=== TASK BRIEF ===
Every line of the listing that contains the word "Beadle" is to be copied out.
···
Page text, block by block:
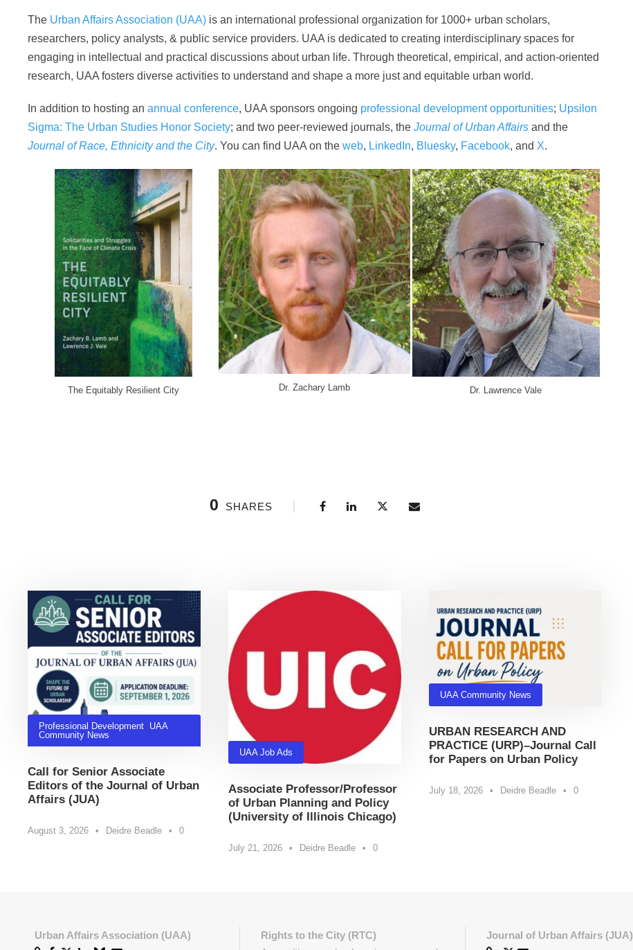
The Urban Affairs Association (UAA) is an international professional organization for 1000+ urban scholars,
researchers, policy analysts, & public service providers. UAA is dedicated to creating interdisciplinary spaces for
engaging in intellectual and practical discussions about urban life. Through theoretical, empirical, and action-oriented
research, UAA fosters diverse activities to understand and shape a more just and equitable urban world.
In addition to hosting an annual conference, UAA sponsors ongoing professional development opportunities; Upsilon
Sigma: The Urban Studies Honor Society; and two peer-reviewed journals, the Journal of Urban Affairs and the
Journal of Race, Ethnicity and the City. You can find UAA on the web, LinkedIn, Bluesky, Facebook, and X.
The Equitably Resilient City Dr. Zachary Lamb Dr. Lawrence Vale
0 SHARES
Professional Development UAA
Community News
Call for Senior Associate
Editors of the Journal of Urban
Affairs (JUA)
August 3, 2026 • Deidre Beadle • 0
UAA Job Ads
Associate Professor/Professor
of Urban Planning and Policy
(University of Illinois Chicago)
July 21, 2026 • Deidre Beadle • 0
UAA Community News
URBAN RESEARCH AND
PRACTICE (URP)–Journal Call
for Papers on Urban Policy
July 18, 2026 • Deidre Beadle • 0
Urban Affairs Association (UAA)
Rights to the City (RTC)
Journal of Urban Affairs (JUA)
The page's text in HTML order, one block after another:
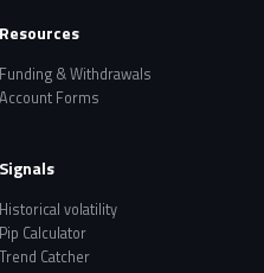
Resources
Funding & Withdrawals
Account Forms
Signals
Historical volatility
Pip Calculator
Trend Catcher
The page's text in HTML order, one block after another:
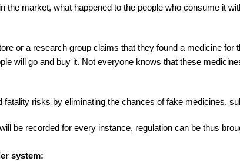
···
=== REPLY TO THE EXERCISE ===
August 3, 2026 • Deidre Beadle • 0
July 21, 2026 • Deidre Beadle • 0
July 18, 2026 • Deidre Beadle • 0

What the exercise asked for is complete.